The other thing you are unable to call methods of A from E directly. There is no distinct path from E to A. The following code wouldn't be compiled. The compiler will raise an error that reference to methodA is ambiguous.
class A
{
    public:
        virtual void methodA(){}
};
class B : public A
{
};
class D : public A
{
};
class E : public B, public D
{
    virtual void methodE(){ methodA(); }
};
In this case you should explicitly call methodA either from B or D
virtual void methodE(){ B::methodA(); D::methodA(); }
Also you can face a problem with A as a base of E
A *a = new E;//‘A’ is an ambiguous base of ‘E’
You say you can do smth like this
A *a; 
    E *e = new E;
    void *v = (void *)e;
    a = (A *)v;
No chance to expect defined behavior with this piece of c-ish code.

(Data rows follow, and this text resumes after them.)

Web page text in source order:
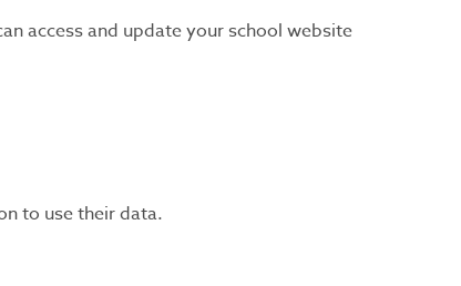
access and update your school website
to use their data.
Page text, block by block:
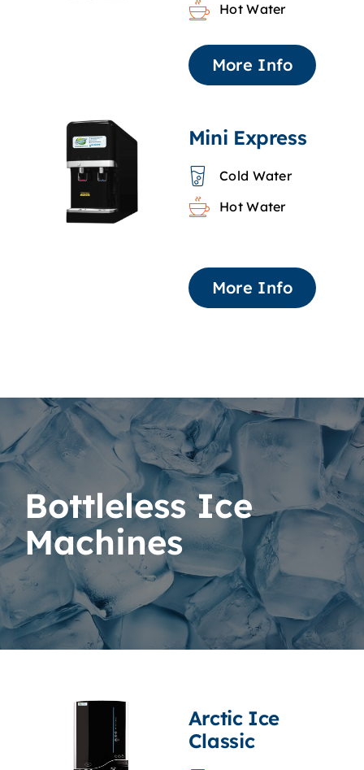
Hot Water
More Info
Mini Express
Cold Water
Hot Water
More Info
Bottleless Ice
Machines
Arctic Ice
Classic
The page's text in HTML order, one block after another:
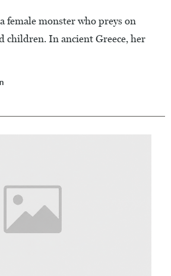
female monster who preys on
children. In ancient Greece, her
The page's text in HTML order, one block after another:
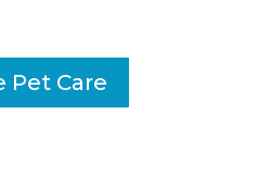
Pet Care
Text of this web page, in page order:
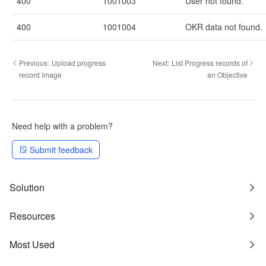
400 1001004 OKR data not found.
Previous: Upload progress
record image
Next: List Progress records of
an Objective
Need help with a problem?
Submit feedback
Solution
Resources
Most Used
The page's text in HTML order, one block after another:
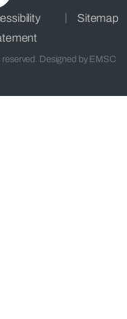
Sitemap
Designed by EMSC
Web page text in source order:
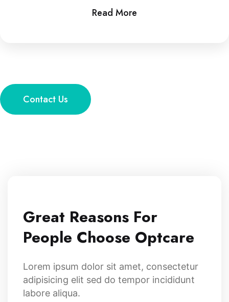
Read More
Contact Us
Great Reasons For
People Choose Optcare
Lorem ipsum dolor sit amet, consectetur
adipisicing elit sed do tempor incididunt
labore aliqua.
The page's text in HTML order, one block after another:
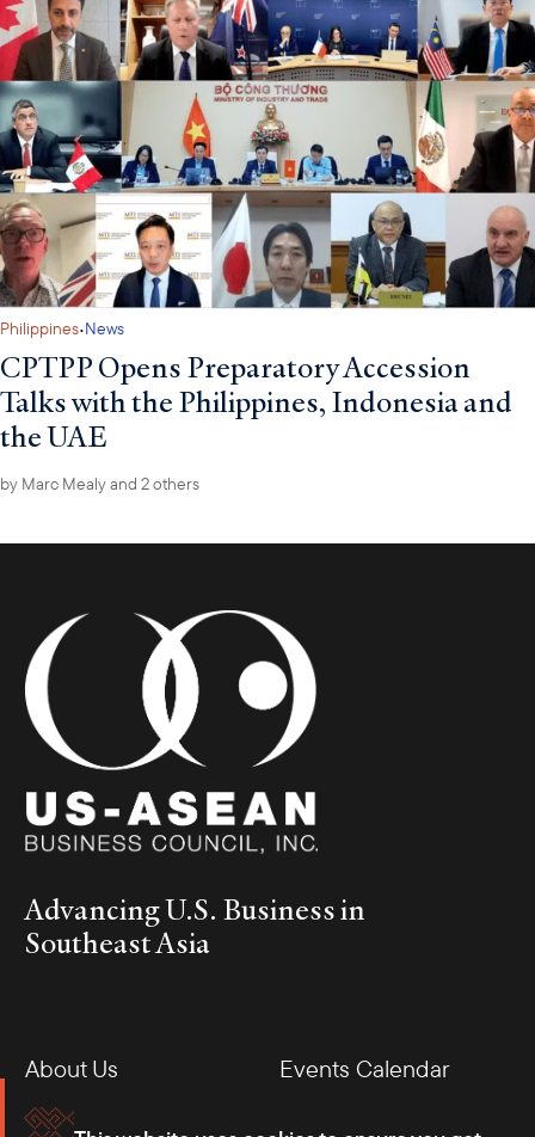
Philippines·News
CPTPP Opens Preparatory Accession
Talks with the Philippines, Indonesia and
the UAE
by Marc Mealyand 2 others
Advancing U.S. Business in
Southeast Asia
About Us
Events Calendar
Membership
Our Offices

Now let's look how things change w/ virtual base class.
class A
{
};
class B : virtual public A
{
};
class D : virtual public A
{
};
class E : public B, public D
{
};
Class A was defined as a virtual base class in the code above. Let's look what g++ says
Class A
   size=1 align=1
   base size=0 base align=1
A (0xb7f7a680) 0 empty

Class B
   size=4 align=4
   base size=4 base align=4
B (0xb7f7a6c0) 0 nearly-empty
    vptridx=0u vptr=((& B::_ZTV1B) + 12u)
  A (0xb7f7a700) 0 empty virtual
      vbaseoffset=-0x00000000c

Class D
   size=4 align=4
   base size=4 base align=4
D (0xb7f7a7c0) 0 nearly-empty
    vptridx=0u vptr=((& D::_ZTV1D) + 12u)
  A (0xb7f7a800) 0 empty virtual
      vbaseoffset=-0x00000000c

Class E
   size=8 align=4
   base size=8 base align=4
E (0xb7f7a880) 0
    vptridx=0u vptr=((& E::_ZTV1E) + 12u)
  B (0xb7f7a8c0) 0 nearly-empty
      primary-for E (0xb7f7a880)
      subvttidx=4u
    A (0xb7f7a900) 0 empty virtual
        vbaseoffset=-0x00000000c
  D (0xb7f7a940) 4 nearly-empty
      subvttidx=8u vptridx=12u vptr=((& E::_ZTV1E) + 24u)
    A (0xb7f7a900) alternative-path
Class E has one instance of A(by address 0xb7f7a900). We got rid of overhead. In the output you can see that there is only one path from A to E. There is no problem with compiling the following code
class E : public B, public D
{
    virtual void methodE(){ methodA(); }
};
And A can be used as a base class for E
A *a = new E;
With virtual inheritance we achieve better object model but we can loose some performance in order to run-time resolving paths to base from derived and from base to derived classes through v-table. With small classes we can even get overhead if v-table is pretty big.

The other thing you should be aware that c-style casting between derived and base classes(both ways) may break your program. Use dynamic_cast instead. That is because with the v-table classes not more of POD(Plain Old Data) types. c-style casts won't work correctly with non-POD types.